Exercise 1

Using the bounding method. Given $\max \{c^Tx \ | \ Ax = b, x \ge 0 \}$ we want to find multipliers $y\in \mathbb{R}^n$ s.t. $y^TAx = y^Tb$, we have equalities, so $y^T$ can be both positive and negative.

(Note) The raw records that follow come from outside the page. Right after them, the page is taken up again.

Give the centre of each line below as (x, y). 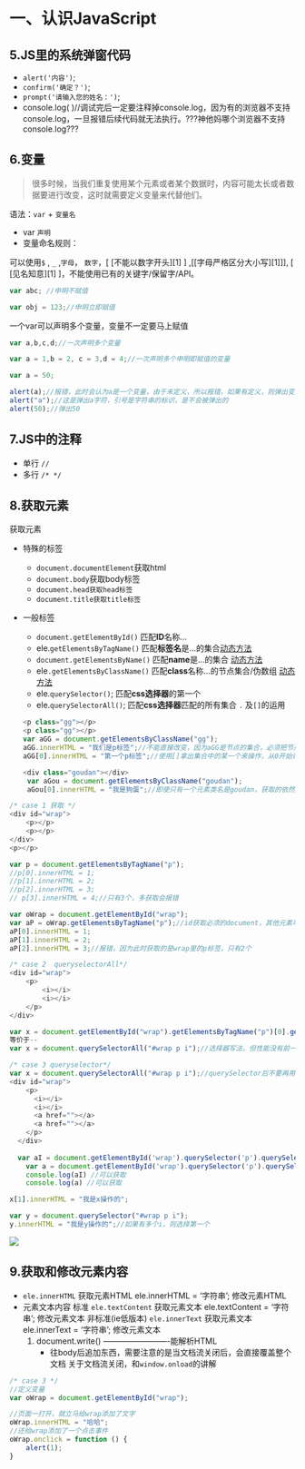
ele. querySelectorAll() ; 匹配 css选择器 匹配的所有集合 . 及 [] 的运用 (161, 705)
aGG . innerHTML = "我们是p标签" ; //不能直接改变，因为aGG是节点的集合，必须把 (155, 748)
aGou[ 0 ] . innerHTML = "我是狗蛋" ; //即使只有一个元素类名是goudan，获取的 (154, 789)
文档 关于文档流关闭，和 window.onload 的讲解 (133, 1364)
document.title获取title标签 (89, 600)
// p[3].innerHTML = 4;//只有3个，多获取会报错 (94, 898)
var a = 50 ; (32, 376)
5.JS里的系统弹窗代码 (70, 55)
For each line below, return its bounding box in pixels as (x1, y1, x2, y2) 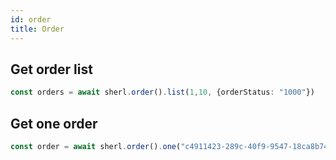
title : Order (10, 24, 65, 34)
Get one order (10, 115, 98, 132)
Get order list (10, 61, 93, 78)
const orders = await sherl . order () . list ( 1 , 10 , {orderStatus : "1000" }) (10, 87, 315, 98)
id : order (10, 14, 52, 25)
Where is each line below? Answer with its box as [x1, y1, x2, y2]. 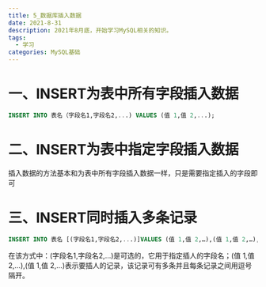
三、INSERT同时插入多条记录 [8, 209, 198, 226]
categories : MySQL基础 [8, 48, 81, 56]
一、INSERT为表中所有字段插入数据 [8, 85, 239, 103]
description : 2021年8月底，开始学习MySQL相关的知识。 [8, 26, 173, 34]
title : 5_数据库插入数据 [8, 11, 82, 20]
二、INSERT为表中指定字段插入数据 [8, 141, 239, 158]
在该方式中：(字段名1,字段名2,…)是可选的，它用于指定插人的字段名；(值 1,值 [8, 251, 255, 260]
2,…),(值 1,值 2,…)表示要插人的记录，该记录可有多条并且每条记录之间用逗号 [8, 260, 253, 270]
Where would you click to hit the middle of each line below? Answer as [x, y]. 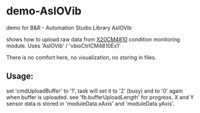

We want to find an upper bound: $c^Tx\le y^TAx$. Since $x\ge 0$ we can rewrite as $c^T\le y^TA$. Taking the transpose of both sides using the rule $(AB)^T=B^TA^T$ will yield:

$y^TA \ge c^T \implies (y^TA)^T \ge (c^T)^T \implies A^Ty \ge c$

Since we want to find the best upper bound and have the relation: $c^Tx \le y^TAx = y^Tb$, we want to minimize $y^Tb$ s.t. $A^Ty \ge c$, hence we have the dual:

$\min \{y^Tb \ | \ A^Ty \ge c \}$ or $\min \{y^Tb \ | \ y^TA \ge c \}$

Exercise 2

  • Write the dual problem:

The primal problem:

$\begin{aligned} \text{max} & \qquad 2x_1+3x_2 & \\ \text{s.t} & \qquad 2x_1+3x_2 \le 30 & \\ & \qquad x_1+2x_2 \ge 10 & \\ & \qquad x_1-x_2 \le 1 & \\ & \qquad -x_1+x_2 \le 1 & \\ & \qquad x_1 \ge 0 & \end{aligned}$

The dual problem:

$\begin{aligned} \text{min} & \qquad 30y_1+10y_2+y_3+y_4 & \\ \text{s.t} & \qquad 2y_1+y_2+y_3-y_4 \ge 2 & \\ & \qquad 3y_1+2y_2-y_3+y_4 = 3 & \\ & \qquad y_1,y_3,y_4 \ge 0 & \\ & \qquad y_2 \le 0 & \end{aligned}$

  • Find the optimal solution to the dual.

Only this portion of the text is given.